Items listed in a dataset
==========
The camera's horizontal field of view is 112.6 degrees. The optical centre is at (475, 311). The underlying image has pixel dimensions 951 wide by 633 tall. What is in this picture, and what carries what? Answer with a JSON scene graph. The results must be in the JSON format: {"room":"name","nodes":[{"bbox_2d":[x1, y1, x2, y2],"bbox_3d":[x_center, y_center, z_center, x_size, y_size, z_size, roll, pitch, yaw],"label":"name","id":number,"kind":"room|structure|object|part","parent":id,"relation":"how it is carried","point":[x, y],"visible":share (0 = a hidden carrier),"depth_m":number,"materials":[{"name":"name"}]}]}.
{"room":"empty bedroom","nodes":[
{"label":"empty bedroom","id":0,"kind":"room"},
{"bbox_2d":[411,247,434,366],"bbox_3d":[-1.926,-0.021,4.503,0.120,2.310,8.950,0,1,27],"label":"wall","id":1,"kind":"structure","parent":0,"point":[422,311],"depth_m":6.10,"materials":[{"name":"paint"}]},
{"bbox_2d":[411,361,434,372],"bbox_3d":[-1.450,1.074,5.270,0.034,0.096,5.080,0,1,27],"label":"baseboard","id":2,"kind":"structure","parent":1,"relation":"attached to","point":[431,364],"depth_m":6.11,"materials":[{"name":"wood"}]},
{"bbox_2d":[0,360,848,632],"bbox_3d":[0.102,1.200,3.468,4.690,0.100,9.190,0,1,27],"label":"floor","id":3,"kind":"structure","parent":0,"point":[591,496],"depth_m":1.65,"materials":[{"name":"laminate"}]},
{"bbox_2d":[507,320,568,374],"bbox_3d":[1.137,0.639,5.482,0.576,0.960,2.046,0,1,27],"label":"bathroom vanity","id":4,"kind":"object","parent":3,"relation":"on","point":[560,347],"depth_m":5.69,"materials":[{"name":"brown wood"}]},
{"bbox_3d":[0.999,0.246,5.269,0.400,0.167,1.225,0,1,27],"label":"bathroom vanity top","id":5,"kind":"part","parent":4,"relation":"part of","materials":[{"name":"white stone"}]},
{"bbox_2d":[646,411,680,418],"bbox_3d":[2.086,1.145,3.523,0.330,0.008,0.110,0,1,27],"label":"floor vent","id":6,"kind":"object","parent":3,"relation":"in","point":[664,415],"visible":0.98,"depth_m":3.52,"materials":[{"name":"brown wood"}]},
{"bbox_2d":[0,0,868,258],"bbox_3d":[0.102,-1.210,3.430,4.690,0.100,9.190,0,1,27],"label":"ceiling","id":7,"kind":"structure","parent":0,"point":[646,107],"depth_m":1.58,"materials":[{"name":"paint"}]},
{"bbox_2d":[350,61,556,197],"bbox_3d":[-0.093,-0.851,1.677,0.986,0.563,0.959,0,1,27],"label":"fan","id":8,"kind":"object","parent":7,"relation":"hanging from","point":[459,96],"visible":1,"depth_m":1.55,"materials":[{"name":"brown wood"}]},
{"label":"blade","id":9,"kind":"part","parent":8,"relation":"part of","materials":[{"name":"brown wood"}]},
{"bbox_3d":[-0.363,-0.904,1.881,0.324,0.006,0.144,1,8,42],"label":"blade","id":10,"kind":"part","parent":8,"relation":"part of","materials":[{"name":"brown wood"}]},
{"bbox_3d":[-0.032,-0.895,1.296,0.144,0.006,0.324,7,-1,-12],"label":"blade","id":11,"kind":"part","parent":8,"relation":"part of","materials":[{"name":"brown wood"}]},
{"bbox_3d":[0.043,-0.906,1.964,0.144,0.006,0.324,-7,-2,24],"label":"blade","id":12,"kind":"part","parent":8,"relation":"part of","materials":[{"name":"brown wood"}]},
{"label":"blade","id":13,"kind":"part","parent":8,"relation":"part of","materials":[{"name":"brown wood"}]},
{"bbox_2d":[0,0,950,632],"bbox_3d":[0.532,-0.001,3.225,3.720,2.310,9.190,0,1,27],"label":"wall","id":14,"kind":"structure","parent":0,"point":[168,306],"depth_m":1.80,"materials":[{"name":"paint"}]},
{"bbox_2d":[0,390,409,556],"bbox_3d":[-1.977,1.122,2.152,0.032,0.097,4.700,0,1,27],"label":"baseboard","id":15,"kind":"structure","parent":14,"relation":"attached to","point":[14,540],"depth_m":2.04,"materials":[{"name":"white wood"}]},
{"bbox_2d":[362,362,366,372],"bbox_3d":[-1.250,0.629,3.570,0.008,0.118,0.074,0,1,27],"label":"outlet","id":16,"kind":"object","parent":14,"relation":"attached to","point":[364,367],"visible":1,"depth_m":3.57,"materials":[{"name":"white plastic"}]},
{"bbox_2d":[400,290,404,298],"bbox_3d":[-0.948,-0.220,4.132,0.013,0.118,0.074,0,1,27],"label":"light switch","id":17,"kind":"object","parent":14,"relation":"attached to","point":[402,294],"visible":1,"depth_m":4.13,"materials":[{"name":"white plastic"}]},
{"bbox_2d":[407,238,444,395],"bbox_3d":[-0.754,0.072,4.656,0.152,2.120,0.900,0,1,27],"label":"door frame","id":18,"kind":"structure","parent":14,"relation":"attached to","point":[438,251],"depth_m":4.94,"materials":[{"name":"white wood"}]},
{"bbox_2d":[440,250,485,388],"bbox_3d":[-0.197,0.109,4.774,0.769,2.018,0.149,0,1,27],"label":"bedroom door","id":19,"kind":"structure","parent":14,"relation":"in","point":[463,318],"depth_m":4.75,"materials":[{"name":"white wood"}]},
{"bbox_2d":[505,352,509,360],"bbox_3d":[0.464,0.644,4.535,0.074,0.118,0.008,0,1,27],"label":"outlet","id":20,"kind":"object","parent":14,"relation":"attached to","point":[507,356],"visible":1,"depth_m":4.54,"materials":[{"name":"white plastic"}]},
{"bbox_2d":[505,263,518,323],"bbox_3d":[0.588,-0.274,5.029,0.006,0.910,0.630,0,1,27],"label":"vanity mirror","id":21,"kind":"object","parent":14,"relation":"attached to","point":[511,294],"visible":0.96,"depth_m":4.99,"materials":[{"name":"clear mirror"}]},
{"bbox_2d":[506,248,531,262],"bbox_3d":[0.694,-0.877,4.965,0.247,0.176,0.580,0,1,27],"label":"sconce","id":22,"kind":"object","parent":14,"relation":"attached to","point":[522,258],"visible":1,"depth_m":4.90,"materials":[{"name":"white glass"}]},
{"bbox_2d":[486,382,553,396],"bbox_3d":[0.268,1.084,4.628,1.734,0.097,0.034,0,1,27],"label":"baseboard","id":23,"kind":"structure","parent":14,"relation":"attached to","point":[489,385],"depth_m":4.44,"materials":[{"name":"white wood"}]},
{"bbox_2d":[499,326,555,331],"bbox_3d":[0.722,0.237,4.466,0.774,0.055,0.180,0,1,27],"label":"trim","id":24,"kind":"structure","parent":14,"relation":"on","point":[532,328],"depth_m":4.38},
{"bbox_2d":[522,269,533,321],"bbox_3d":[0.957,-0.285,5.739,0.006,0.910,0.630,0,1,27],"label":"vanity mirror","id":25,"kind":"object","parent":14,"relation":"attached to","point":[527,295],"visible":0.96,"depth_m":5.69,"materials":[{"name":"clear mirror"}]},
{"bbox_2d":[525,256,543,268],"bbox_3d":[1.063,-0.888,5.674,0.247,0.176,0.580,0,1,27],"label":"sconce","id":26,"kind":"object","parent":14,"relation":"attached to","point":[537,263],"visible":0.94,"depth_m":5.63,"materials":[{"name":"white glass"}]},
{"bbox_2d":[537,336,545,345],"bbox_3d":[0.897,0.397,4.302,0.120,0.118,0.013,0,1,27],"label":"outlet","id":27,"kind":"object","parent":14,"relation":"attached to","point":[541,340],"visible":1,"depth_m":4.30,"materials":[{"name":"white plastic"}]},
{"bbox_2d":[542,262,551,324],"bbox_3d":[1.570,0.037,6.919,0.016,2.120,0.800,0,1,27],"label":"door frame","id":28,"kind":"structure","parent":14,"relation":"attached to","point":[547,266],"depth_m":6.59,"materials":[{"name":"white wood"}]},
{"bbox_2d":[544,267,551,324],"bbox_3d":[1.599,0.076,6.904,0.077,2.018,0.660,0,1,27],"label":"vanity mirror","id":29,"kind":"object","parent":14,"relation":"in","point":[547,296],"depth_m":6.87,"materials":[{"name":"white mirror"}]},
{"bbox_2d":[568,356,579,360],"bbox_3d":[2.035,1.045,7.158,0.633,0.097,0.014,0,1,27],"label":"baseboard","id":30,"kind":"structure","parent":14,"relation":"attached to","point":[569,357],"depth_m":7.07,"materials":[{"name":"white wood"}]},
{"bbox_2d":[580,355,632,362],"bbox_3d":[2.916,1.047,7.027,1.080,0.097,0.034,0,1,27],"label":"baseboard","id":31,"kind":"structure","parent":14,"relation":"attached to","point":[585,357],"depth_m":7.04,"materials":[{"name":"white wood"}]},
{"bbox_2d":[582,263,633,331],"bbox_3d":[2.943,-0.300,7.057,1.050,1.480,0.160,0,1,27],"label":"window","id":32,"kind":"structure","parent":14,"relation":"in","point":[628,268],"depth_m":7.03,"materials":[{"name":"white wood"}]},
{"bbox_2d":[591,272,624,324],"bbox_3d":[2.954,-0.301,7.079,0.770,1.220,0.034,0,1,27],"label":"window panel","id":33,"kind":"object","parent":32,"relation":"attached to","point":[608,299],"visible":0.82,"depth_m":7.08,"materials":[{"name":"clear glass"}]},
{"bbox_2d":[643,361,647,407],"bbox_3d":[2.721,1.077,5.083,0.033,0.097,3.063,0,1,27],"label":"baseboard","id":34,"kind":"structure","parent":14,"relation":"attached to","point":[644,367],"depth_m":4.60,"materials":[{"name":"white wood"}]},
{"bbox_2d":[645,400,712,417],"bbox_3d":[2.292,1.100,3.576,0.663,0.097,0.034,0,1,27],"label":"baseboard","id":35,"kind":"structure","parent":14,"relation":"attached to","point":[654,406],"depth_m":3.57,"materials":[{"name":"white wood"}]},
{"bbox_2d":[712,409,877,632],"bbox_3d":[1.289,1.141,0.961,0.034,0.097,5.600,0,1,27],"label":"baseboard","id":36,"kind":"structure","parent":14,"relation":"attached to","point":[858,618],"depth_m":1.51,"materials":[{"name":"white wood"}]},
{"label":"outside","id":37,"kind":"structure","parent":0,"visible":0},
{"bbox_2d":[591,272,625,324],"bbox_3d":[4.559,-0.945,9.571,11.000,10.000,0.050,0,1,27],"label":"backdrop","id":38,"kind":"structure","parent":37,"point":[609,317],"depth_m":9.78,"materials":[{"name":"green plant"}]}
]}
==========
* Exercise requirements *
Work out how many lines in the entries above include the word "empty". Respond with only the number.

* Output of the task *
2